# 4.7. Mapping data between Python and MATLAB

In his book about [*Python for MATLAB Development*](https://link.springer.com/book/10.1007/978-1-4842-7223-7), Albert Danial shares some clever functions to convert MATLAB variables into an equivalent Python-native variable with [<u>mat2py</u>](https://github.com/Apress/python-for-matlab-development/blob/main/code/matlab_py/mat2py.m), and vice-versa with [<u>py2mat</u>](https://github.com/Apress/python-for-matlab-development/blob/main/code/matlab_py/py2mat.m).


[Converting data](https://www.mathworks.com/help/matlab/matlab_external/passing-data-to-python.html) returned by Python function inside of MATLAB may require understanding some of the differences in the native datatypes of the two languages:

   -  Scalars (integers, floating point numbers, …), text and Booleans
   -  Dictionaries and lists
   -  Arrays and dataframes


Some specialized MATLAB data types like *timetable* or *categorical* will require some extra love and need to be converted manually. Of course, we can still use these data types in our functions, but the functions need to return types that the Python interpreter can understand.

## 4.7.1. Scalars

The table below shows the mappings for common scalar data types:


![image_0.png](attachment:image_0.png)


By default, numbers in MATLAB are double, whereas numbers without decimal point in Python are integers.


In [1]:
a = py.dataExchange.get_float()

In [2]:
class(a)

In [3]:
b = py.dataExchange.get_complex()

In [4]:
class(b)


There are several kinds of integers in MATLAB, depending on the precision you require.


For instance [uint8](https://www.mathworks.com/help/matlab/ref/uint8.html) can only store positive numbers between 0 and 255, whereas [int8](https://www.mathworks.com/help/matlab/ref/int8.html) covers the range [-2^7,2^7-1]


The most generic type to convert Python integers are int64, which you can do explicitely


In [5]:
c = py.dataExchange.get_integer()

In [6]:
class(c)

In [7]:
int64(c)


When getting a string from a Python function, the convertion isn't obvious. It can either be turned into a [char](https://www.mathworks.com/help/matlab/ref/char.html) (character array) or a [string](https://www.mathworks.com/help/matlab/ref/string.html).


You can distinguish them by the single quotation marks for chars, and double quotes for strings.


In [8]:
abc = py.dataExchange.get_string()

In [9]:
char(abc)

In [10]:
class(char(abc))

In [11]:
string(abc)

In [12]:
class(string(abc))


Finally, the last basic datatype that contains a logical information is called a boolean in Python:


In [13]:
py.dataExchange.get_boolean()

## 4.7.2. Dictionaries and Lists

This is how containers map to each other between the two languages:


![image_1.png](attachment:image_1.png)


To illustrate the conversion of Python dictionaries and lists into MATLAB containers, we will reuse the example from chapter 2.

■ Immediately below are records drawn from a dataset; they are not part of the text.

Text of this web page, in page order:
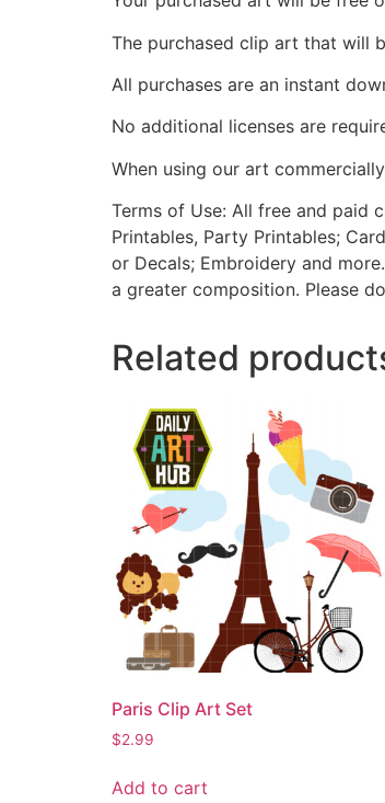
The purchased clip art that will
All purchases are an instant
No additional licenses are
When using our art
Terms of Use: All free and paid
Printables, Party Printables;
or Decals; Embroidery and
a greater composition. Please
Related
Paris Clip Art Set
$2.99
Add to cart
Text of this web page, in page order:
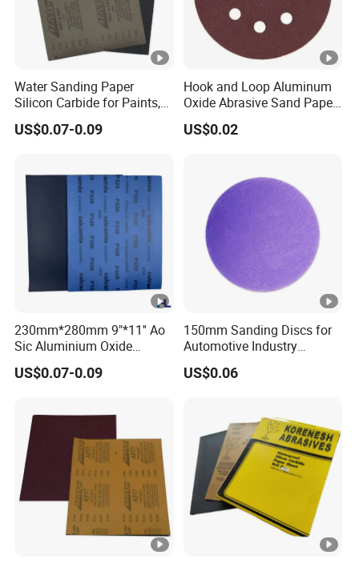
Water Sanding Paper
Silicon Carbide for Paints,
Mechanical Components
US$0.07-0.09
Hook and Loop Aluminum
Oxide Abrasive Sand Paper
Sandpaper Sanding Discs
for & Metal Polishing Pad
US$0.02
230mm*280mm 9"*11'' Ao
Sic Aluminium Oxide
Silicon Carbide Ceramic
Latex Abrasive Sanding
Sandpaper for Polishing
Wood Metal and Paint
US$0.07-0.09
150mm Sanding Discs for
Automotive Industry
Sandpaper Disc
US$0.06
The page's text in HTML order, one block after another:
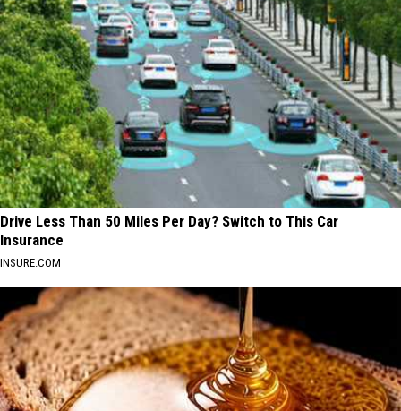
Drive Less Than 50 Miles Per Day? Switch to This Car
Insurance
INSURE.COM
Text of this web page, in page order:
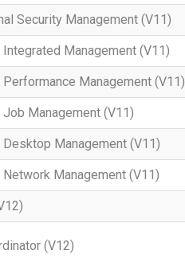
Security Management (V11)
Management (V11)
Management (V11)
Management (V11)
Management (V11)
Management (V11)
(V12)
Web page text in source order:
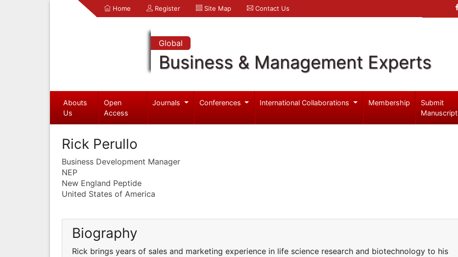
Home Register Site Map Contact Us
Global
Business & Management Experts
Abouts
Us
Open
Access
Journals Conferences International Collaborations Membership
Submit
Manuscript
Rick Perullo
Business Development Manager
NEP
New England Peptide
United States of America
Biography
Rick brings years of sales and marketing experience in life science research and biotechnology to his
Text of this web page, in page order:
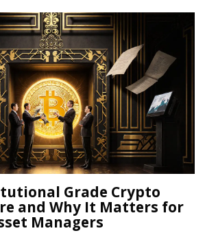
Grade Crypto
and Why It Matters for
Managers
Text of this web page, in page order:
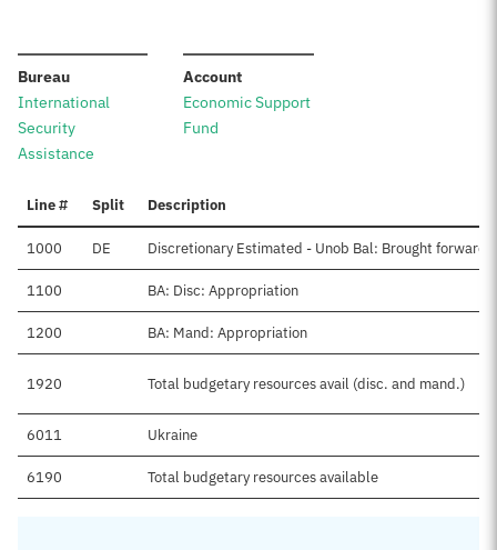
Bureau:
International
Security
Assistance
Account:
Economic Support
Fund
Line # Split Description
1000 DE Discretionary Estimated - Unob Bal: Brought forward,
1100 BA: Disc: Appropriation
1200 BA: Mand: Appropriation
1920 Total budgetary resources avail (disc. and mand.)
6011 Ukraine
6190 Total budgetary resources available
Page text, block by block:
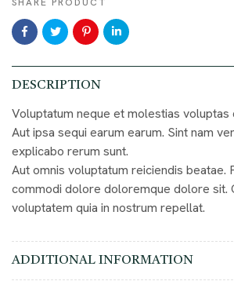
DESCRIPTION
Voluptatum neque et molestias voluptas
Aut ipsa sequi earum earum. Sint nam
explicabo rerum sunt.
Aut omnis voluptatum reiciendis beatae.
commodi dolore doloremque dolore sit.
voluptatem quia in nostrum repellat.
ADDITIONAL INFORMATION
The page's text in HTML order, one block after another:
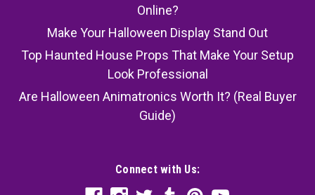
Online?
Make Your Halloween Display Stand Out
Top Haunted House Props That Make Your Setup
Look Professional
Are Halloween Animatronics Worth It? (Real Buyer
Guide)
Connect with Us:
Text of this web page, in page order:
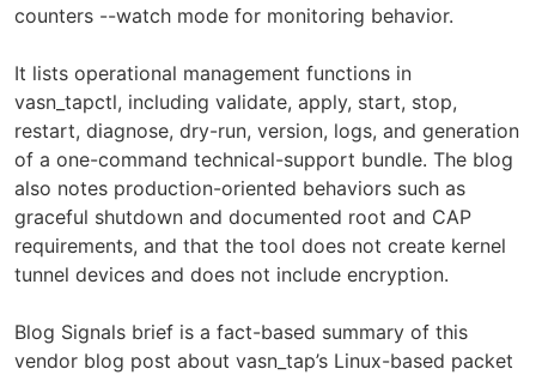
counters --watch mode for monitoring behavior.
It lists operational management functions in
vasn_tapctl, including validate, apply, start, stop,
restart, diagnose, dry-run, version, logs, and generation
of a one-command technical-support bundle. The blog
also notes production-oriented behaviors such as
graceful shutdown and documented root and CAP
requirements, and that the tool does not create kernel
tunnel devices and does not include encryption.
Blog Signals brief is a fact-based summary of this
vendor blog post about vasn_tap’s Linux-based packet
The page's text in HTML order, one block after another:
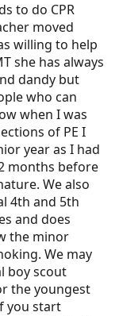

JSON data are really close to dictionaries in Python, which makes the data processing very easy when accessing data from web services.


In [14]:
url = webread("https://samples.openweathermap.org").products.current_weather.samples{1};
r = py.urllib.request.urlopen(url).read();
json_data = py.json.loads(r);
py.weather.parse_current_json(json_data)


Dictionaries can contain scalars, but also other datatypes like lists.


In [15]:
url2 = webread("https://samples.openweathermap.org").products.forecast_5days.samples{1};
r2 = py.urllib.request.urlopen(url2).read();
json_data2 = py.json.loads(r2);
forecast = struct(py.weather.parse_forecast_json(json_data2))

In [16]:
forecastTemp = forecast.temp;
forecastTime = forecast.current_time;


Lists containing only numeric data can be converted into doubles since MATLAB R2022a:


In [17]:
double(forecastTemp)


And any lists can be converted to string (even those containing a mix of text and numeric data).


In [18]:
forecastTimeString = string(forecastTime);
datetime(forecastTimeString)


Before MATLAB R2022a, Python lists need to be converted into [MATLAB cell arrays](https://www.mathworks.com/help/matlab/cell-arrays.html).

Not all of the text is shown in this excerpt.